Problem: Apart from the images, reproduce every record word for word.

The data:
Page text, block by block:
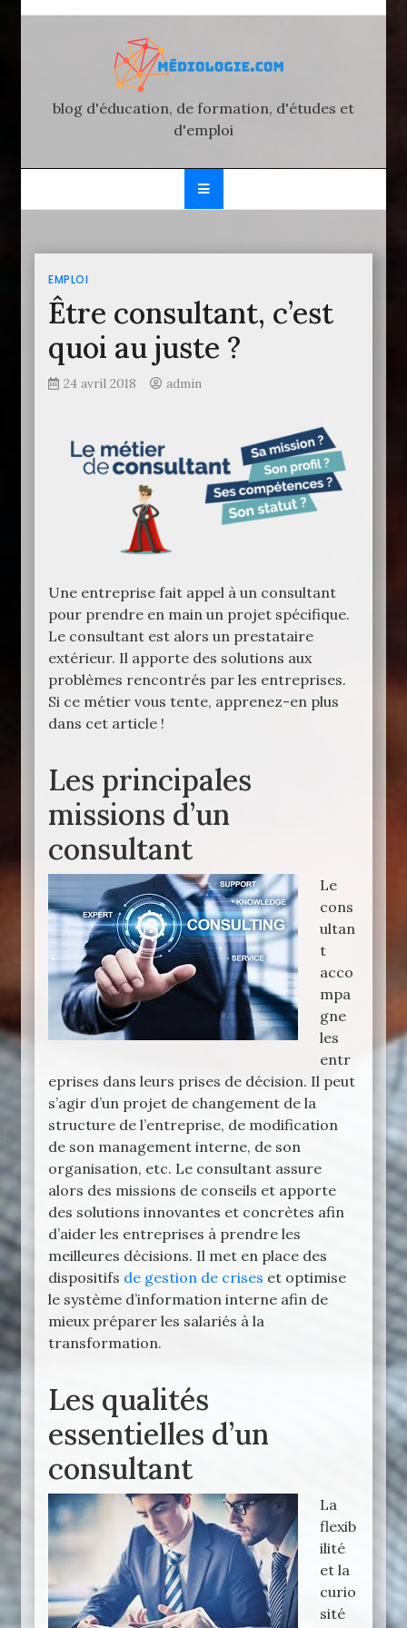
blog d'éducation, de formation, d'études et
d'emploi
EMPLOI
Être consultant, c’est
quoi au juste ?
24 avril 2018 admin
Une entreprise fait appel à un consultant
pour prendre en main un projet spécifique.
Le consultant est alors un prestataire
extérieur. Il apporte des solutions aux
problèmes rencontrés par les entreprises.
Si ce métier vous tente, apprenez-en plus
dans cet article !
Les principales
missions d’un
consultant
Le
cons
ultan
t
acco
mpa
gne
les
entr
eprises dans leurs prises de décision. Il peut
s’agir d’un projet de changement de la
structure de l’entreprise, de modification
de son management interne, de son
organisation, etc. Le consultant assure
alors des missions de conseils et apporte
des solutions innovantes et concrètes afin
d’aider les entreprises à prendre les
meilleures décisions. Il met en place des
dispositifs de gestion de crises et optimise
le système d’information interne afin de
mieux préparer les salariés à la
transformation.
Les qualités
essentielles d’un
consultant
La
flexib
ilité
et la
curio
sité
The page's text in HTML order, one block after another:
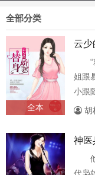
全部分类
全本
云少
姐跟
小跟
躯，
胡
神医
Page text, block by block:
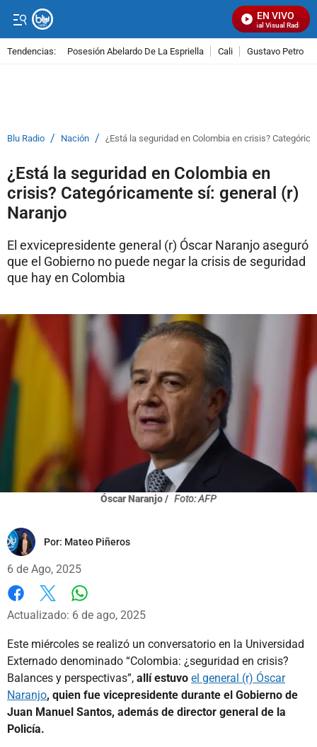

Task response:
Page text, block by block:
blog d'éducation, de formation, d'études et
d'emploi
EMPLOI
Être consultant, c’est
quoi au juste ?
24 avril 2018 admin
Une entreprise fait appel à un consultant
pour prendre en main un projet spécifique.
Le consultant est alors un prestataire
extérieur. Il apporte des solutions aux
problèmes rencontrés par les entreprises.
Si ce métier vous tente, apprenez-en plus
dans cet article !
Les principales
missions d’un
consultant
Le
cons
ultan
t
acco
mpa
gne
les
entr
eprises dans leurs prises de décision. Il peut
s’agir d’un projet de changement de la
structure de l’entreprise, de modification
de son management interne, de son
organisation, etc. Le consultant assure
alors des missions de conseils et apporte
des solutions innovantes et concrètes afin
d’aider les entreprises à prendre les
meilleures décisions. Il met en place des
dispositifs de gestion de crises et optimise
le système d’information interne afin de
mieux préparer les salariés à la
transformation.
Les qualités
essentielles d’un
consultant
La
flexib
ilité
et la
curio
sité
The page's text in HTML order, one block after another:
全部分类
全本
云少
姐跟
小跟
躯，
胡
神医
Page text, block by block:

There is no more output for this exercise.